すると、魔物はあっさりと足から口を離して、舞台の中央辺りまで大きく跳び退いた。
散々痛い思いをしたので、慎重になっているのだろう──距離を空けた後も、魔物はじりじりと注意深くにじり寄ってくる。
左足の傷は、かなり深刻だ。
見る間に赤いしたたりが広がり、痛みを通り越して膝から下の感覚が麻痺していた。
今襲いかかられたら、百パーセント殺られる。
ぼくは足を引きずりながら、舞台袖の奥へと、這うようにして退いた。
しかし、残った右足もがくがくと震え、上手く踏ん張りが利かない。
ふらりとよろけて、ぼくは反射的にそこに立っていたものに、手をかけて寄りかかった。
これは……!
ばっと背後を振り返る。
犬魔物は攻撃を合図するかのように、高く吠え声を上げ、どっと突進してきた。
ぼくは、体を預けているそれの──スタンドに据えられたスポットライトの、レバーを一気に引き下げた。
「ギャオオォ────ン!」
唐突に強烈な光線を浴びた魔物は、狂おしく悲鳴を轟かせた。
ひっくり返って、六本の足をじたばたとさせて悶えている。
「どうだ、参ったか……これが現代テクノロジーの『光精霊術』だ……!」
ぼくは脂汗をたらした顔に笑みを作り、右足でトントンと詰め寄りながら、小剣に魔力をまとわせる。
ばったりと倒れ込みながら、銀の輝きを放つ刃を魔物に向けて浴びせかけた。
胴体の急所を狙ったはずが、少し外れて奴の後ろ足の付け根に命中し、それを斬り落としただけに終わる。
絶命させるには至らない攻撃だったが、これで十分だ。
斬り離した足は濃密な魔素の塊に変わり、ぼくは袖の術式に魔力を注いでそれを引き寄せた。
「おおぉ……来た来たァ────!」
魔素が手の中に集まり、あふれんばかりに力がみなぎる。ぼくは犬魔物にトドメをさすべく、痛みに耐えてすっくと立ち上がった。
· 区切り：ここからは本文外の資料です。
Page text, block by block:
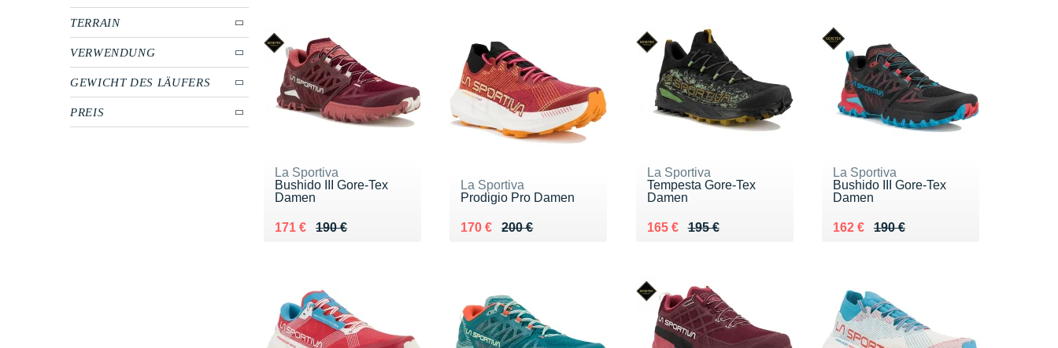
TERRAIN
VERWENDUNG
GEWICHT DES LÄUFERS
PREIS
La Sportiva
Bushido III Gore-Tex
Damen
190 €
Au lieu de 190 €
171 €
Vendu 171 €
La Sportiva
Prodigio Pro Damen
200 €
Au lieu de 200 €
170 €
Vendu 170 €
La Sportiva
Tempesta Gore-Tex
Damen
195 €
Au lieu de 195 €
165 €
Vendu 165 €
La Sportiva
Bushido III Gore-Tex
Damen
190 €
Au lieu de 190 €
162 €
Vendu 162 €

最期の悪あがきか、奴は再三、口の奥から魔力を吐き出そうとする。
「また魔力弾か……撃ってみろ!」
ぼくは術式を描き、魔力弾が放たれると同時に発動させた。
光の矢が目に見えぬ魔術の障壁に触れ、キンと甲高く鳴り響いて、飛んできた方向へまっすぐに跳ね返される──
ドンと激しい炸裂音がして、銀色の光芒が舞台の床上で爆発した。
一瞬で閃光が消えた後には、直径二メートルほどの大穴と、霧状になって漂う魔素だけが残された。
──ああ。今回もまた、死ぬかと思った。
ぼくはぺたりと尻もちをついて、ほっとため息をつく。
それから手を振りかざして魔素をかき集め、足に治癒魔術を施した。
いつものかゆみを我慢しながら立ち上がり、二、三度飛び跳ねてみる。
麻痺もなく、ちゃんと動かせるのを確認して、ぼくはもう一度安堵した。
さて、この格好のまま外に出るわけにもいかない。スポーツバッグはこの下の倉庫に置いてきたままだ。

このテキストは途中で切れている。